Norris et al, em 2012, traz as especialidades médicas nos EUA que recebem pagamentos de empresas farmacêuticas, apontando que, nos anos de 2009 e 2010, 52 milhões de dólares foram destinados aos médicos, com uma média por profissional de 141 mil dólares, com os maiores pagamentos sendo realizados para a Psiquiatria e a Medicina Interna. Dos 373 médicos pesquisados que receberam

recursos financeiros superiores a 100 mil dólares, 147 publicaram artigos no período correspondendo a 134 publicações. Destas publicações, 69% não continham a informação do recebimento de recursos financeiros pelos profissionais autores. São citadas a Merck, Johnson& Johnson, Astra Zeneca, Pfizer, GSK e Eli Lilly, como as maiores envolvidas, dentre outras (69).

Patwardhan, em trabalho de 2016, relata a relação ainda persistente da indústria farmacêutica com os médicos no que se aplica a distribuição de valores financeiros, brindes, e outros, e a indução de prescrição de produtos de interesse. Cita a relevância das normativas federais estadunidenses Sunshine Act, de 2007, que determina que os produtores de medicamentos relatem as relações profissionais e financeiras com os profissionais da Saúde e com os hospitais, e o Patient Protection and Affordable Care Act, de 2010, que determina a divulgação de pagamentos e outros benefícios aos médicos. Comenta ainda que a FDA procura utilizar denunciantes nas investigações de transgressões relacionadas a remuneração indevida nos contextos técnicos e que a Europa, o Canadá e a Austrália buscam melhores mecanismos de transparência (70).

Muitas dessas práticas promocionais só podem ser descritas como subornos (48 p. 146).

A relação das farmacêuticas com as associações e entidades profissionais, que antes somente se fazia diretamente, já há algum tempo se faz através de empresas que organizam eventos, promovem publicidade, preparam material didático e convidam e pagam despesas de visitantes, palestrantes e convidados (48 p.155 e p.157, 49 p. 89). “Está demonstrado que os médicos prescrevem mais medicamentos dos patrocinadores após esses encontros” (48 p. 156).

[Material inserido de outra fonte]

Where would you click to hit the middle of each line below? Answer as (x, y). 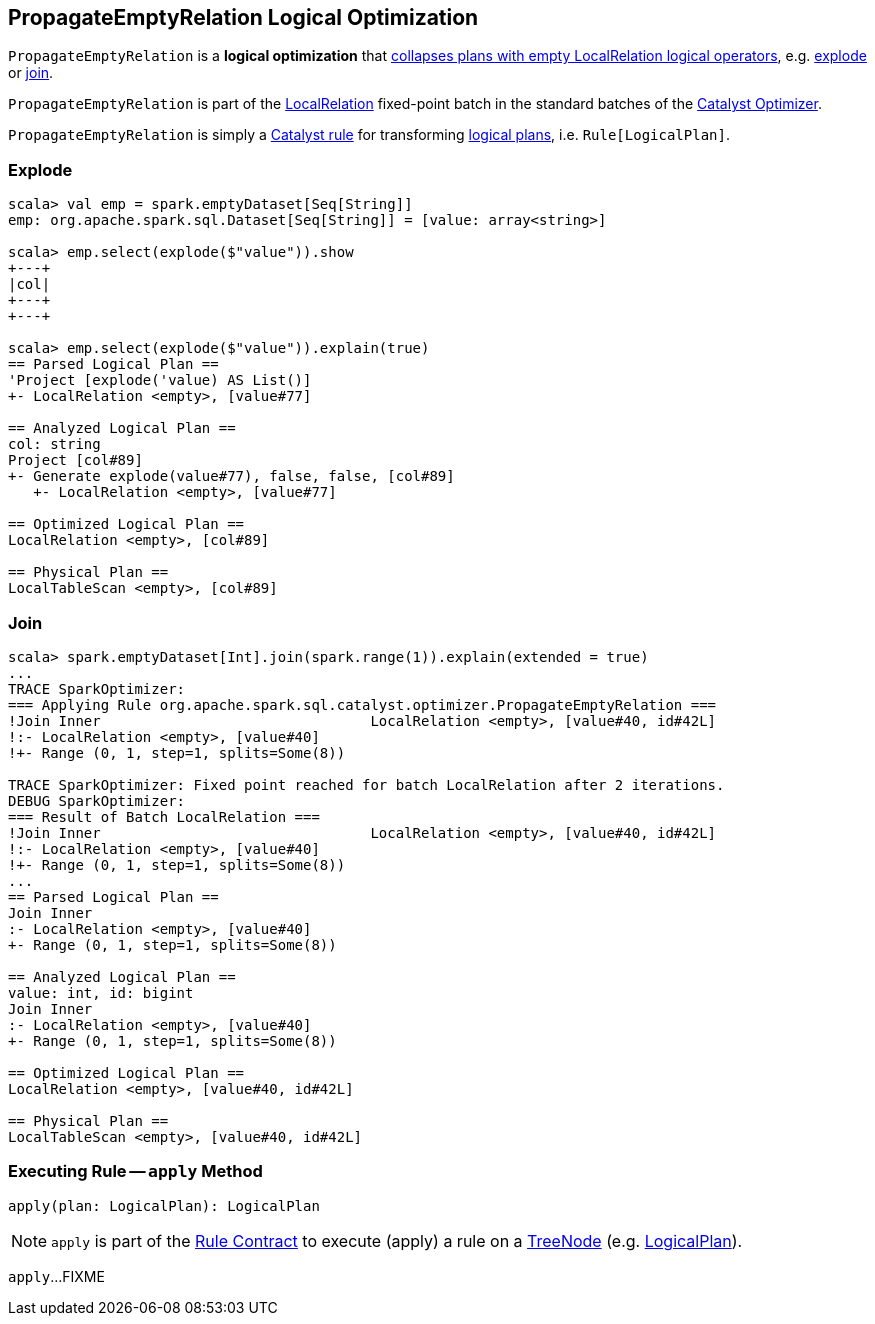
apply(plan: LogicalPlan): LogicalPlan (164, 1205)
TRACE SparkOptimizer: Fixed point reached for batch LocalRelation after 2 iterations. (366, 784)
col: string (54, 444)
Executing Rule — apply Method (135, 1171)
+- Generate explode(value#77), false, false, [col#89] (231, 476)
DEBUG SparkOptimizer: (97, 800)
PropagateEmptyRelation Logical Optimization (243, 17)
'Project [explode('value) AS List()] (160, 380)
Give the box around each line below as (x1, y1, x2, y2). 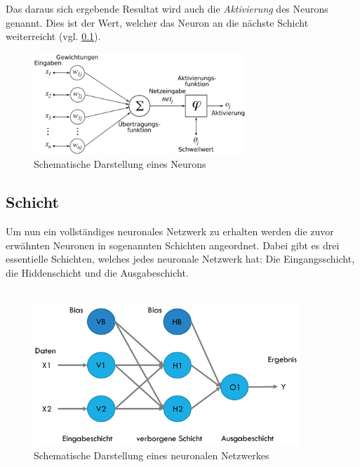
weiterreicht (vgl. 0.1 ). (6, 29, 101, 44)
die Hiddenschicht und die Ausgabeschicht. (6, 265, 189, 279)
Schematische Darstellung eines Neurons (34, 157, 206, 171)
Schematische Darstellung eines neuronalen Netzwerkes (34, 448, 269, 463)
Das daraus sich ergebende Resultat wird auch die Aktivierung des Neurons (6, 1, 328, 15)
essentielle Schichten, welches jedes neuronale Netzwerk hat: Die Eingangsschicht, (6, 251, 355, 266)
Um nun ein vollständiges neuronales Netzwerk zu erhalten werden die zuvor (6, 224, 334, 239)
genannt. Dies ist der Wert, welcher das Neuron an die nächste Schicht (6, 15, 309, 29)
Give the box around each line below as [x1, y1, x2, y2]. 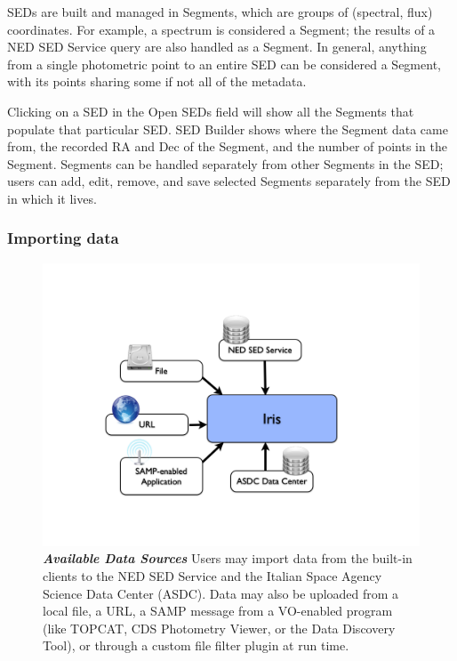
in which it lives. [7, 189, 97, 207]
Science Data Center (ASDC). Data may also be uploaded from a [43, 584, 399, 602]
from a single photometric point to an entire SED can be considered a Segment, [7, 54, 441, 73]
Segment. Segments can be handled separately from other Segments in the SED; [7, 154, 444, 173]
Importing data [7, 227, 119, 249]
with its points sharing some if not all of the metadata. [7, 72, 307, 91]
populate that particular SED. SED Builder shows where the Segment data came [7, 119, 448, 138]
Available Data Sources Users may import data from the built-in [43, 549, 413, 568]

Dentre essas organizações profissionais citadas como recebedoras de valores financeiros significativos dos laboratórios farmacêuticos para a sua sobrevivência e realização de eventos e cursos estão o Colégio Americano de Cardiologia e a Sociedade Americana de Hematologia (48 p.159, 49 p. 141). Também encontramos a Associação Americana de Psiquiatria (48 p.161, 49 p. 186), a Associação Medica Americana e Associação Hospitais Americanos (48 p. 209), bem como a Heart Rhythm Society, a American Academy of Alergy, Asthma and

Immunology, a Americam Academy of Pediatrics e a American Academy of Nutrition and Diabetics (49 p. 267, 50 p. 332). Da mesma forma, o Royal College of Physicians em Londres (49 p. 186).

Os laboratórios farmacêuticos são uma turma amoral. Não são uma associação benevolente. Portanto, é muito improvável que façam doações de grandes quantias de dinheiro sem qualquer compromisso (48 p. 163).